── DATASET ENTRIES

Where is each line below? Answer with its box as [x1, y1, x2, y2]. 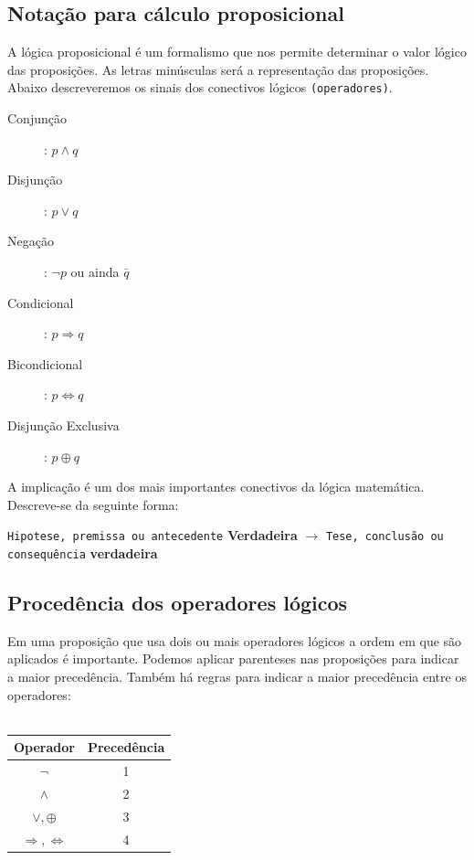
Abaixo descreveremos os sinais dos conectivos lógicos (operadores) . [7, 78, 393, 97]
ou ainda [70, 262, 120, 281]
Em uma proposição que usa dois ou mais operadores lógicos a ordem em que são [7, 631, 462, 650]
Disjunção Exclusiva [7, 415, 120, 434]
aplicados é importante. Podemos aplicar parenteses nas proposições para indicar [7, 649, 459, 668]
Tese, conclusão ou [325, 530, 444, 544]
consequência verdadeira [7, 544, 158, 563]
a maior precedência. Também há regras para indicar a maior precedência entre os [7, 667, 467, 686]
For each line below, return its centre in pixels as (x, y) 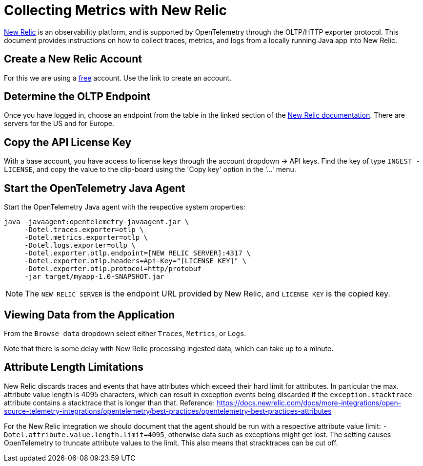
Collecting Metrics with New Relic (115, 10)
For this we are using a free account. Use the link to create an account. (118, 78)
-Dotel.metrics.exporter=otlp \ (86, 238)
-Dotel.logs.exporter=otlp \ (80, 245)
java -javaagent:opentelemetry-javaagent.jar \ (97, 222)
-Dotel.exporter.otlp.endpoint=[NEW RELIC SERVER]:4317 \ (138, 253)
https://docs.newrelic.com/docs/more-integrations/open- (309, 402)
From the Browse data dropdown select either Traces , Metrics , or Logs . (125, 333)
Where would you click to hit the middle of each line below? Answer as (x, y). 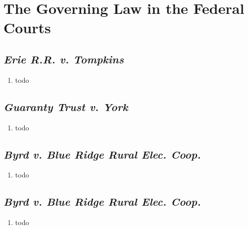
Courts (27, 28)
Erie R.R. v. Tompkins (64, 59)
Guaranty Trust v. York (66, 106)
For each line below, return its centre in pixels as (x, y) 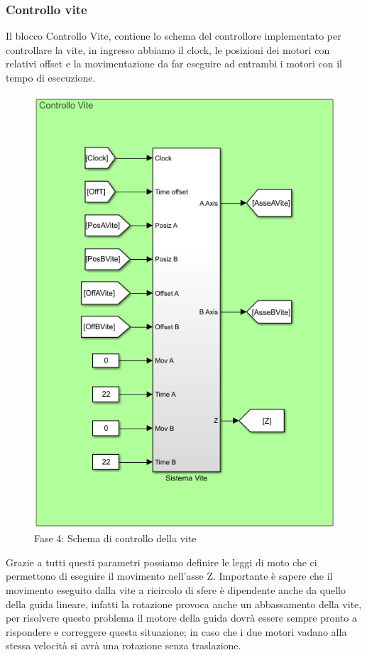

────

▶ EXERCISE
In the entries above, identify every line with the word "lógicos". Copy those lines.

▶ RESULT OF THIS EXERCISE
Abaixo descreveremos os sinais dos conectivos lógicos (operadores) . [7, 78, 393, 97]
Em uma proposição que usa dois ou mais operadores lógicos a ordem em que são [7, 631, 462, 650]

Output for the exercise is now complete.